“Undoubtedly the art hub of Asia” is how Charles Ross, managing director of Art13 London, describes Hong Kong. He should know. Ross also served as managing director of Art HK, which evolved into Art Basel Hong Kong in 2013. Last year it’s estimated that the event generated over US$1bn in sales and a footfall of 65,000.

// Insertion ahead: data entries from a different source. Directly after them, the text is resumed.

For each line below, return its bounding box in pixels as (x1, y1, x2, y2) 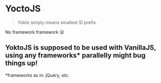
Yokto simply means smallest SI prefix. (17, 19, 98, 25)
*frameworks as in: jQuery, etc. (5, 72, 70, 78)
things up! (5, 59, 38, 68)
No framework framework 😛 (5, 29, 64, 35)
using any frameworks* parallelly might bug (5, 51, 146, 60)
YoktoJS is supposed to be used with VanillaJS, (5, 43, 156, 52)
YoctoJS (5, 3, 41, 14)
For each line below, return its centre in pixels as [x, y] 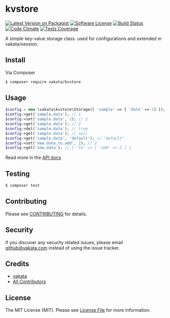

Satellite events being the must-have accessory for any major art fair, Friday March 13 marks Hong Kong’s next cultural milestone with the launch of Art Central (tickets from HK$200, about £17), a four-day lead into the world’s newest Art Basel, which kicks off two days later. Ross, along with Art HK’s founders Tim Etchells and Sandy Angus, has gathered 76 contemporary galleries from 21 countries, including Conny Dietzschold Gallery of Sydney and Cologne, Richard Koh Fine Art of Kuala Lumpur and Singapore (look out for Thai artist Natee Utarit’s oil on canvas Passage to the Song of Truth and Absolute Equality, £333,990) and Istanbul’s Krampf Gallery, where standout pieces include surrealist metal works by American sculptor Rona Pondick (Fox, £65,000, second picture). According to Art Central co-director Eve Share Banghart, another Art HK alumna, “there are 17 satellite fairs around Art Basel Miami Beach, but up to now Hong Kong has lacked this component. Art Central represents a natural progression in this city’s development on the international art stage.”
An emphasis on the homegrown also distinguishes this fair, with 65 per cent of Art Central’s participating galleries coming from greater Asia, including 19 from Hong Kong. Prominent Hong Kong galleries participating include Galerie du Monde and Contemporary by Angela Li, which will show Hong Kong-centric works by American photographer Peter Steinhauer, including One Thousand Flats, Hong Kong – 2013 (£7,739, third picture) and Lin Hongbo’s intimate Graze sculpture (£3,187, fourth picture).
Banghart, who worked at Gagosian Gallery in London before moving to Hong Kong, is especially excited about Rise, a sector of 11 solo-show or dual-artist presentations from galleries established in the past five years, such as Mur Nomade, a nascent space in Hong Kong’s edgy South Island Cultural District. “I’m keeping an eye on Vivian Poon, a Hong Kong painter. Her clean, minimal series on vintage notebook paper Yellow, Blue, Green, White and Red 2015 (£588 each, example in first picture) explores how colour shapes the limits of what we can know.”
The space will be a 10,000sq m pop-up on Victoria Harbour designed by London’s Stiff + Trevillion, “the largest temporary structure ever erected in Hong Kong”, enthuses pioneering Hong Kong gallerist Mandy d’Abo. Her Cat Street Gallery participated in the first five years of Art HK, but has switched to the satellite. “What was accomplished with Art HK was amazing. I think that same energy will manifest at this forward-thinking event. It’s positively flush with opportunities to feast one’s eyes on the future of art.”